+++ Source data
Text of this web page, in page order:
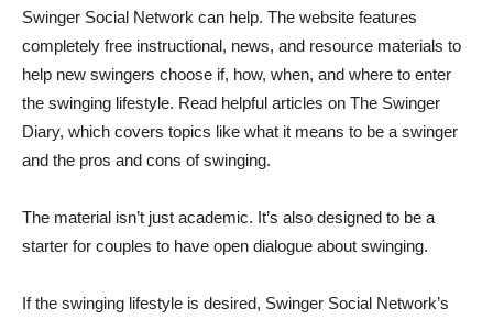
Swinger Social Network can help. The website features
completely free instructional, news, and resource materials to
help new swingers choose if, how, when, and where to enter
the swinging lifestyle. Read helpful articles on The Swinger
Diary, which covers topics like what it means to be a swinger
and the pros and cons of swinging.
The material isn’t just academic. It’s also designed to be a
starter for couples to have open dialogue about swinging.
If the swinging lifestyle is desired, Swinger Social Network’s
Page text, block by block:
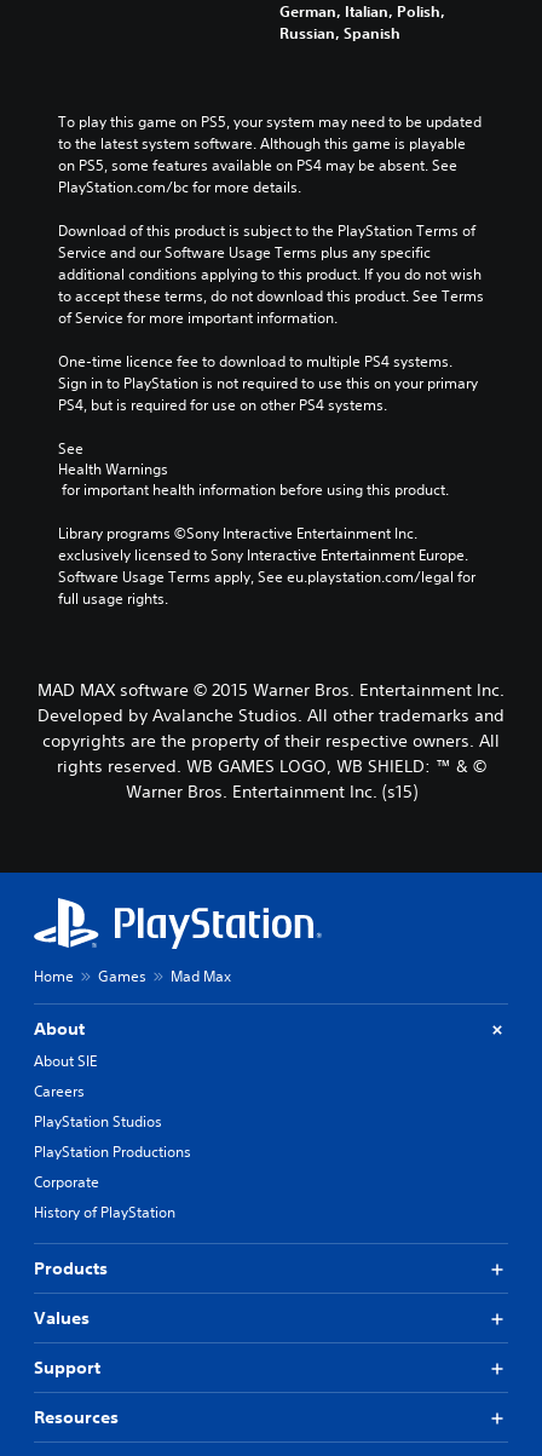
German, Italian, Polish,
Russian, Spanish
To play this game on PS5, your system may need to be updated
to the latest system software. Although this game is playable
on PS5, some features available on PS4 may be absent. See
PlayStation.com/bc for more details.
Download of this product is subject to the PlayStation Terms of
Service and our Software Usage Terms plus any specific
additional conditions applying to this product. If you do not wish
to accept these terms, do not download this product. See Terms
of Service for more important information.
One-time licence fee to download to multiple PS4 systems.
Sign in to PlayStation is not required to use this on your primary
PS4, but is required for use on other PS4 systems.
See
Health Warnings
for important health information before using this product.
Library programs ©Sony Interactive Entertainment Inc.
exclusively licensed to Sony Interactive Entertainment Europe.
Software Usage Terms apply, See eu.playstation.com/legal for
full usage rights.
MAD MAX software © 2015 Warner Bros. Entertainment Inc.
Developed by Avalanche Studios. All other trademarks and
copyrights are the property of their respective owners. All
rights reserved. WB GAMES LOGO, WB SHIELD: ™ & ©
Warner Bros. Entertainment Inc. (s15)
Home Games Mad Max
About
About SIE
Careers
PlayStation Studios
PlayStation Productions
Corporate
History of PlayStation
Products
Values
Support
Resources
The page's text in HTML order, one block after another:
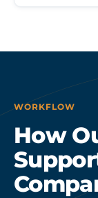
WORKFLOW
How
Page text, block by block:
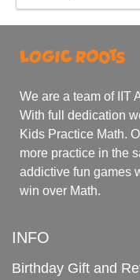
We are a team of IIT
With full dedication
Kids Practice Math.
more practice in the
addictive fun games
win over Math.
INFO
Birthday Gift and
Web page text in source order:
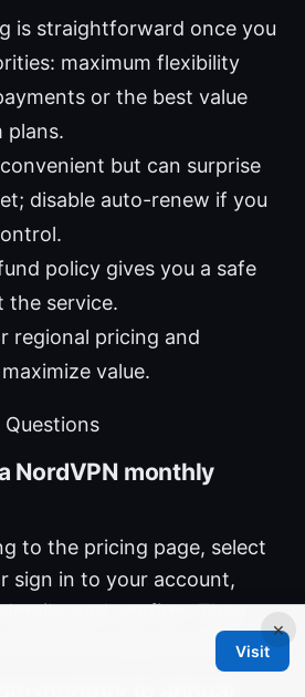
is straightforward once you
maximum flexibility
or the best value
plans.
but can surprise
disable auto-renew if you
policy gives you a safe
the service.
regional pricing and
value.
NordVPN monthly
to the pricing page, select
sign in to your account,
and confirm. Then
and start using the VPN.
monthly to annual
×
Visit
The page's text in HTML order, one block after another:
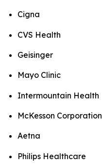
Cigna
CVS Health
Geisinger
Mayo Clinic
Intermountain Health
McKesson Corporation
Aetna
Philips Healthcare
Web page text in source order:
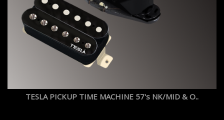
TESLA PICKUP TIME MACHINE 57's NK/MID & O..
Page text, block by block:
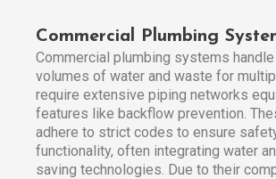
Commercial Plumbing
Commercial plumbing systems
volumes of water and waste for
require extensive piping networks
features like backflow prevention.
adhere to strict codes to ensure
functionality, often integrating water
saving technologies. Due to their
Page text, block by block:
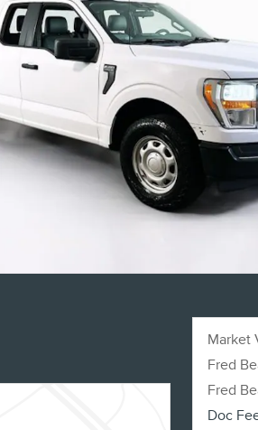
Market
Fred
Fred
Doc
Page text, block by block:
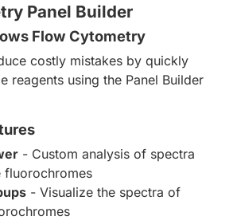
Panel Builder
Flow Cytometry
costly mistakes by quickly
reagents using the Panel Builder
- Custom analysis of spectra
- Visualize the spectra of
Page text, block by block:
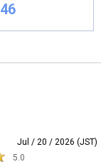
46
Jul / 20 / 2026 (JST)
5.0
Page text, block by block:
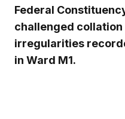
Federal
challenged
irregularities
in Ward M1.
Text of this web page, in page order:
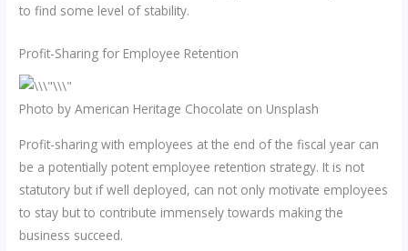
++++++
### Exercise requirements
Reproduce every line above exactly as written, omitting the images.

### Answer space
Text of this web page, in page order:
Swinger Social Network can help. The website features
completely free instructional, news, and resource materials to
help new swingers choose if, how, when, and where to enter
the swinging lifestyle. Read helpful articles on The Swinger
Diary, which covers topics like what it means to be a swinger
and the pros and cons of swinging.
The material isn’t just academic. It’s also designed to be a
starter for couples to have open dialogue about swinging.
If the swinging lifestyle is desired, Swinger Social Network’s
Page text, block by block:
German, Italian, Polish,
Russian, Spanish
To play this game on PS5, your system may need to be updated
to the latest system software. Although this game is playable
on PS5, some features available on PS4 may be absent. See
PlayStation.com/bc for more details.
Download of this product is subject to the PlayStation Terms of
Service and our Software Usage Terms plus any specific
additional conditions applying to this product. If you do not wish
to accept these terms, do not download this product. See Terms
of Service for more important information.
One-time licence fee to download to multiple PS4 systems.
Sign in to PlayStation is not required to use this on your primary
PS4, but is required for use on other PS4 systems.
See
Health Warnings
for important health information before using this product.
Library programs ©Sony Interactive Entertainment Inc.
exclusively licensed to Sony Interactive Entertainment Europe.
Software Usage Terms apply, See eu.playstation.com/legal for
full usage rights.
MAD MAX software © 2015 Warner Bros. Entertainment Inc.
Developed by Avalanche Studios. All other trademarks and
copyrights are the property of their respective owners. All
rights reserved. WB GAMES LOGO, WB SHIELD: ™ & ©
Warner Bros. Entertainment Inc. (s15)
Home Games Mad Max
About
About SIE
Careers
PlayStation Studios
PlayStation Productions
Corporate
History of PlayStation
Products
Values
Support
Resources
The page's text in HTML order, one block after another:
WORKFLOW
How
Page text, block by block:
We are a team of IIT
With full dedication
Kids Practice Math.
more practice in the
addictive fun games
win over Math.
INFO
Birthday Gift and
Web page text in source order:
is straightforward once you
maximum flexibility
or the best value
plans.
but can surprise
disable auto-renew if you
policy gives you a safe
the service.
regional pricing and
value.
NordVPN monthly
to the pricing page, select
sign in to your account,
and confirm. Then
and start using the VPN.
monthly to annual
×
Visit
The page's text in HTML order, one block after another:
Cigna
CVS Health
Geisinger
Mayo Clinic
Intermountain Health
McKesson Corporation
Aetna
Philips Healthcare
Web page text in source order:
TESLA PICKUP TIME MACHINE 57's NK/MID & O..
Page text, block by block:
Commercial Plumbing
Commercial plumbing systems
volumes of water and waste for
require extensive piping networks
features like backflow prevention.
adhere to strict codes to ensure
functionality, often integrating water
saving technologies. Due to their
Page text, block by block:
Market
Fred
Fred
Doc
Page text, block by block:
Panel Builder
Flow Cytometry
costly mistakes by quickly
reagents using the Panel Builder
- Custom analysis of spectra
- Visualize the spectra of
Page text, block by block:
46
Jul / 20 / 2026 (JST)
5.0
Page text, block by block:
Federal
challenged
irregularities
in Ward M1.
Text of this web page, in page order:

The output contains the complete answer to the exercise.